Colin19 wrote:I'm having trouble understanding Tax Loss Harvesting and capital gains/losses.

ex 1. Say its back in 2008 I invested 10,000, by December I only had 4,000 left. If I sell now I will have 6,000 in capital losses (3,000 that I can deduct from my taxes and 3,000 that will carry forward). I think this is right. Now say I didn't sell in December but now sell in January 2009 when I still have 4,000 am I SOL and won't get any capital loss credit since its a new year? This is what i'm confused about.
Yes. Assuming this is a taxable account, capital gains or losses only 'count' in the year they are realized...that is, in the year you've converted the investment into cash.
Colin19 wrote:ex 2. Say I invested 10,000 in 2009 and by the start 2012 I now have 20,000. If by the end of 2012 I only have 10,000 left, if I sell can I claim this as a capital loss or is this not possible since I haven't gone under my initial deposit? If this is true and I can't sell it as a capital loss it is a good idea to cash out of your index funds or investments every so many years so that if you do have a huge downer year like 2008 you can sell your investment as a capital loss and at least get tax credit?

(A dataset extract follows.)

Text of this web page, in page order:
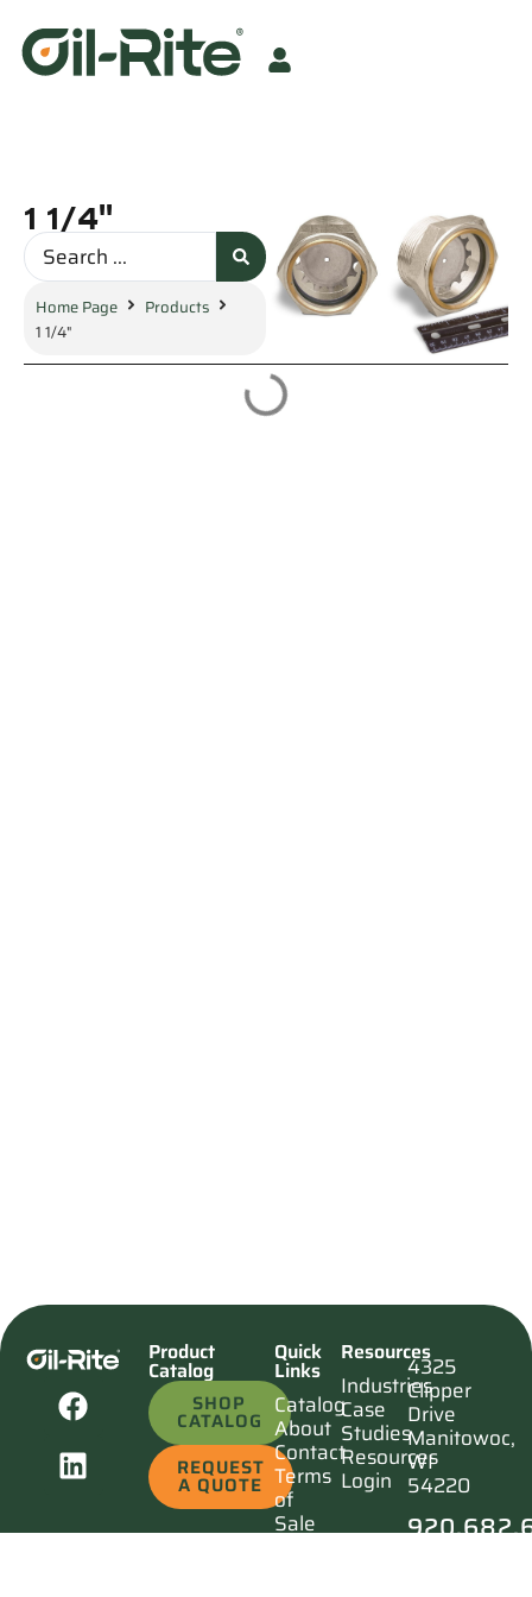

Thanks for taking the time to help answer these questions and sorry if there was a post explaining this since I tried to look through the wiki page and through old post.
Your basis in the investment = the amount you initially paid plus any reinvestments since you held it plus any transaction costs. If you've held the investment(s) for at least one year and then sell all or part of them, you'll have a long term capital gain. If you sell for less than your basis but have held for at least a year, you'll have a long term capital loss. But if you held the investment less than one year upon sale, it will be a short term capital gain or a short term capital loss.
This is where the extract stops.